The shifting of conversations to an online, open space has forever altered the way communication occurs. It has leveled much of the playing field, allowing citizen journalists and advocates alike to sound-off on whichever topic they so choose.

Even in political discussions, the Web has opened up the flood gates of conversations by providing a forum to report, attack, praise, belittle, promote – and just about every other thing you can think of. Heck, sometimes I do all of them in just one day.

However, this total access to information and open dialogue can get to be too much for some people to bear. In countries already scarred by stressful revolts, the idea of ideal exchange is enough to get some governments reaching for the kill switch.

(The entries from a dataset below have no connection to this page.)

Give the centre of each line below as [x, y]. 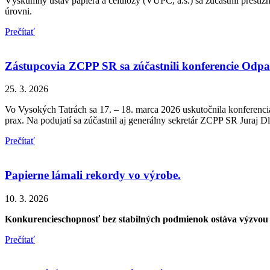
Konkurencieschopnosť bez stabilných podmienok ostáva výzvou [137, 219]
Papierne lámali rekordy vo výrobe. [93, 175]
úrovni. [18, 11]
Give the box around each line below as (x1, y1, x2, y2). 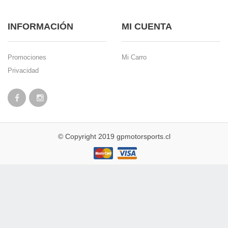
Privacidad (8, 67, 39, 74)
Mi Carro (122, 53, 147, 61)
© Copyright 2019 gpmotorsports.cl (58, 132, 170, 140)
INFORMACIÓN (8, 21, 73, 32)
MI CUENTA (122, 21, 172, 32)
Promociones (8, 53, 46, 61)
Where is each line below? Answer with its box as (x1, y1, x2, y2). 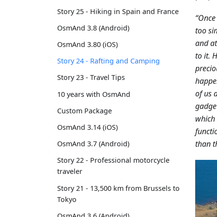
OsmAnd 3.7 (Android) (57, 139, 129, 149)
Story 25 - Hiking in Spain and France (57, 6, 179, 16)
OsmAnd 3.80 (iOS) (57, 40, 118, 49)
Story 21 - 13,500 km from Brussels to (57, 183, 180, 193)
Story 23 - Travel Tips (57, 73, 125, 82)
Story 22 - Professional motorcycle (57, 155, 170, 165)
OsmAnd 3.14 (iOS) (57, 122, 118, 132)
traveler (57, 167, 82, 176)

First, Venezuela – the inspiration for my blog post today. A couple months ago I came across an article about the #freevenezuela hashtag on Twitter. This outpouring from his own people prompted President Hugo Chavez to declare the social site a “tool of terror” that needed to be squashed due to its threat against the State.

Students protesting in Venezuela: "To express is freedom"

(Frankly, I have quite a few bones to pick with Mr. Chavez, but his smack down on free speech remains issue number one.)

Moving on to places like China, where it’s been suggested that 92 percent of Internet users participate in social media, compared to only 76 percent of Internet users in the United States, the online population is said to often find their way around government censors and Web blockades. This shows the extent to which people will go to actively participate in online communication.

Looking over to the little island of Cuba, where the very concept of Internet — much less social media — is moving as a grassroots effort, we can see discussions leaking out. Advocates, like Yoani Sánchez, piece together what little technology can be found to form a connection with the outside world.

So, what’s the danger of letting social chatter escape? Social media allows a raw look into a culture that would otherwise be hazed by a government-controlled image. Think back to the digital revolution last year that allowed the West to see severe cracks in Ahmadinejad’s Iran. Citizens took to social media blasting out videos and up-to-the-minute reports about a government that had previously been showcased as solid.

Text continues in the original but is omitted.